黑衣人很快消了气焰, 只得乖乖答话, “没有人派我来, 是你带着的那个小丫头雇我来的。”
“简儿?”曲情问。
“我不知道她的名字, 只是帮她做事。”
“她无钱无势, 你们为何要帮她?”
“我们是逍遥山庄的人,而她是曲府的婢女, 曲阁主你说,她的委托, 我们会不会接?”
曲情冷笑一声, 眸色又暗红些许。
简儿不仅背叛曲家,竟还敢寻逍遥山庄的人来助她。
“她都让你们做了什么?”
“她先是叫我们扮作棺材铺的人,入殓时取走一位老妇人怀中竹匣里的字条,还有便是今日, 她要我们助她逃脱。”
怪不得,她早就觉得奇怪。竹匣已空, 那些暗卫却去而复返, 原来竟是简儿暗中搞鬼。
曲情又问, “那字条上写了什么?”
“我们拿到字条时, 字条上的内容已被墨浸黑,看不清具体内容, 只依稀辨得出,上面原先写的应当是一个人的生辰八字。”

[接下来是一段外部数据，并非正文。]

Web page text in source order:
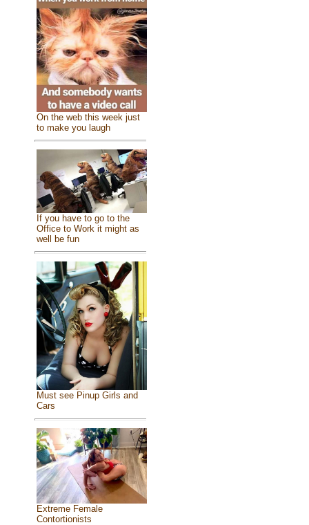
On the web this week just
to make you laugh
If you have to go to the
Office to Work it might as
well be fun
Must see Pinup Girls and
Cars
Extreme Female
Contortionists

“白弗的武功不差,你们做了什么, 竟在短短时间内将他伤得如此?”
“曲阁主,你这徒儿武功虽好,奈何被人下了迷药。我们赶到此处时,他连剑都提不起来,却硬是要护着那个丫头。我们重伤了他,这才顺利将人带走。本来他是不必死的,可我们是逍遥山庄的人,怎会放过这立功的大好机会?”
该问的皆已问完,此人已无价值。
曲情将剖恨拔了出来,重又狠狠刺入他的心脏。剖恨饮血,竟泛起了红光,“伤我徒儿的人,都该死!”
曲情从怀中掏出木筒,拔开木塞,一只蜜蜂飞了出来,在空中盘旋几圈,循着千里香向远处飞去。
曲情吩咐,“凌素,你留下照看小白。”
“是。”凌素道。
曲情又随意指了几个人,“你们随我去杀敌,其余人留下护卫。”
马车驶至此处时,商永朝正见到曲情纵身远去的身影,虽是远远一瞥,那双红眸仍清晰可见。
他虽不知发生何事,却一眼瞧见重伤倒地的白弗,心头骤然一沉。
曲情对这徒儿一向极为爱护,白弗被重伤至此,曲情定然忿恨难平,血气攻心。
商永朝当即跃下马车,随意牵过一匹马骑上,朝着曲情消失的方向疾追而去。团子亦紧随其后。